8. Evaluating the analytic capability of new enrichment tools

Sixty-eight enrichment tools, and potentially more that are missing from this collection, have already made the field very crowded. Many of the tool publications present minimal cross-comparisons to other tools. An appropriate standard evaluation procedure would make the analytic capability more comparable among tools, particularly for new tools. In addition, a good standard could make some new tools really stand out, as well as prevent redundant work from appearing in publications. Such standards should include, but not be limited to: a set of common datasets (gene lists) with expected and known biology in different, difficult levels for analysis; important aspects (e.g. backend database, enrichment _P_-values, speed, exploratory capability, graphic presentation, etc.) for cross-comparisons; emphasis on differences and advantages over other competing methods; etc. There is no detailed proposal as of yet, but obviously a standard is needed in the field.

9. Choosing the most appropriate enrichment tools from the various choices

Choosing the most suitable enrichment tool or tools largely depends on the users’ research needs, IT experiences and the questions being asked. A precise guideline is most likely not possible since the research goals are very diverse from project to project. Before choosing a tool, a user may ask questions such as, ‘Is the GO data source enough or are more (such as pathway, protein domain, protein–protein interactions, etc.) needed?’; ‘Is the SEA linear enrichment report enough or do I really need MEA to look into inter-relationships?’; ‘Is my experimental design simple enough to fit into the GSEA input requirement or is a comprehensive statistical method necessary for gene selection?’; ‘What is my IT capability to handle R, standalone tools, or web tools?’; etc. Thereafter, tools that maximally meet the user's requirements can be logically selected. Table 2 compares the strength and limitation of each tool class. Instead of looking up individual tools among the overwhelming choices, it is recommended that the researchers locate the desired tool class (i.e. SEA, GSEA and MEA) first, then further narrow down to individual tools within that class. Supplementary Data 1 lists some of the aspects that users may be interested in, for every tool. In addition, a protocol paper regarding enrichment analysis by Huang et al. (82) could be useful for beginning users. SerbGO is a good site to search and compare detailed features and annotation coverage among tools. It is not recommended that the researchers choose tools simply according to the underlying enrichment statistical methods. As discussed in previous sections, the behavior of most statistical methods in current enrichment tools is working with large uncertainties.

Moreover, successful analytic works in higher-quality publications could serve as important examples to guide end users in the choice of ‘well-used’ tools and to follow analytic procedures for similar situations. Importantly, it is not unusual that different tools have similar capabilities and functions, but output very different results due to the variations in the implementations of the various important aspects. Thus, it is recommended that the user test multiple tools, which even offer similar analytic capability, in order to obtain the most satisfactory results (75).

CONCLUSIONS AND PERSPECTIVES

Due to the complexity of biological data-mining situations, in its current state, the analysis of large gene lists with the current enrichment tools is still more of an exploratory data-mining procedure rather than a pure statistical solution. The best analytic conclusions are made with the aid of the investigator's bio-knowledge, integrated annotation databases, computing algorithms and the enrichment _P_-values derived from statistical methods.

A large, linear list of enriched annotation terms in output reports may not satisfy researchers as much as it did years ago.
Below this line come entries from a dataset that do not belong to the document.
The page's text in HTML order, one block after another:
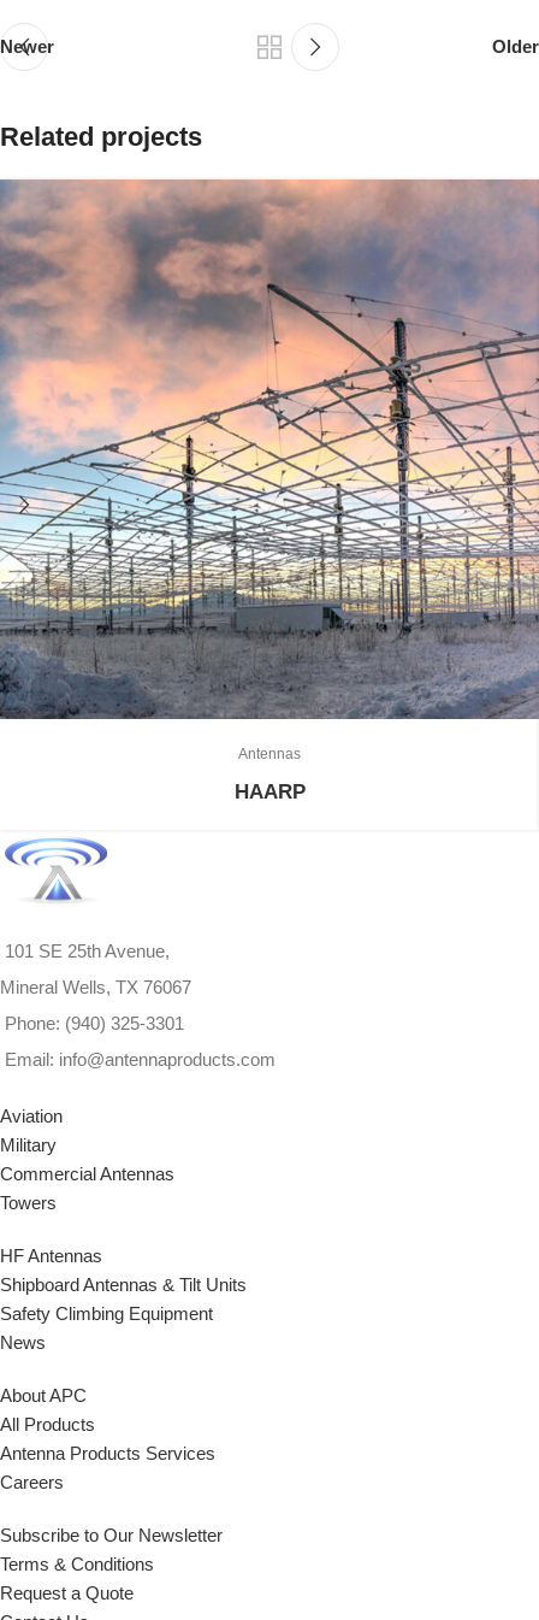
Newer Older
Related projects
Antennas
HAARP
101 SE 25th Avenue,
Mineral Wells, TX 76067
Phone: (940) 325-3301
Email: info@antennaproducts.com
Aviation
Military
Commercial Antennas
Towers
HF Antennas
Shipboard Antennas & Tilt Units
Safety Climbing Equipment
News
About APC
All Products
Antenna Products Services
Careers
Subscribe to Our Newsletter
Terms & Conditions
Request a Quote
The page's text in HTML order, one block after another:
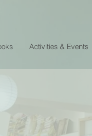
Activities & Events
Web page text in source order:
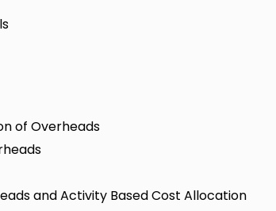
of Overheads
and Activity Based Cost Allocation
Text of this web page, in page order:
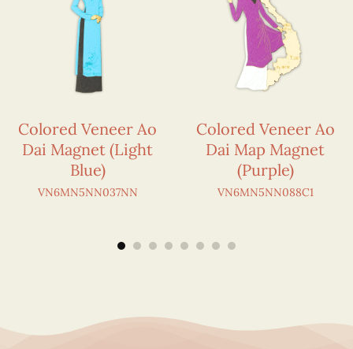
Colored Veneer Ao
Dai Magnet (Light
Blue)
VN6MN5NN037NN
Colored Veneer Ao
Dai Map Magnet
(Purple)
VN6MN5NN088C1
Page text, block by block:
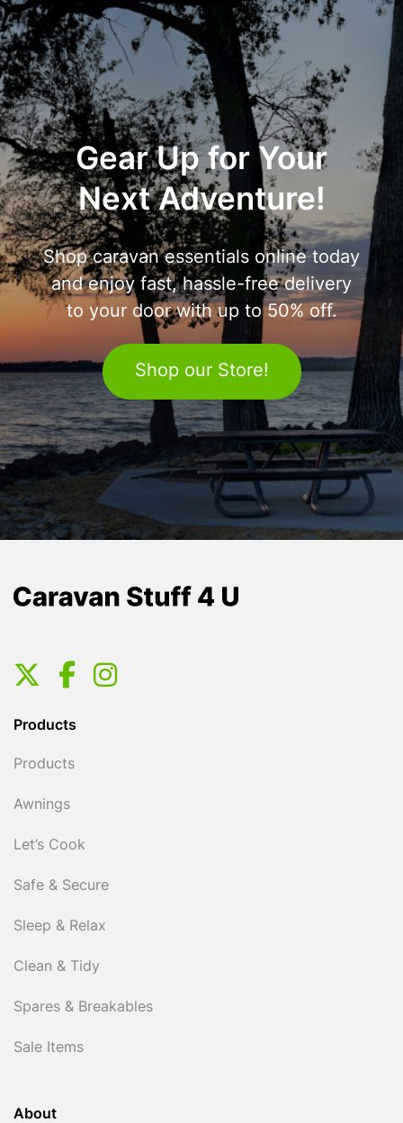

The next generation of enrichment tools will strive for an integrative and comprehensive data-mining environment that will not only provide a more efficient means to identify the individual enriched annotations with improved databases, algorithms and statistical methods, but also comprehensively address the internal relationships of many enriched heterogeneous annotations. Tools with such capabilities could make the analysis more focused and understandable in a network context. Many of the most recently reported tools fall into the class II and III categories, which suggests such a trend in the field (Table 1 and Supplementary Data 1).

Finally, it can be expected that the activities and passions of developing new enrichment tools will continue, due to the unmet needs and limitations of current enrichment analytic methods. A standard for evaluating new tools will facilitate the growth of the field.

FUNDING

National Institute of Allergy and Infectious Diseases; National Institutes of Health (NO1-CO-56000). Funding for open access charge: same source as above.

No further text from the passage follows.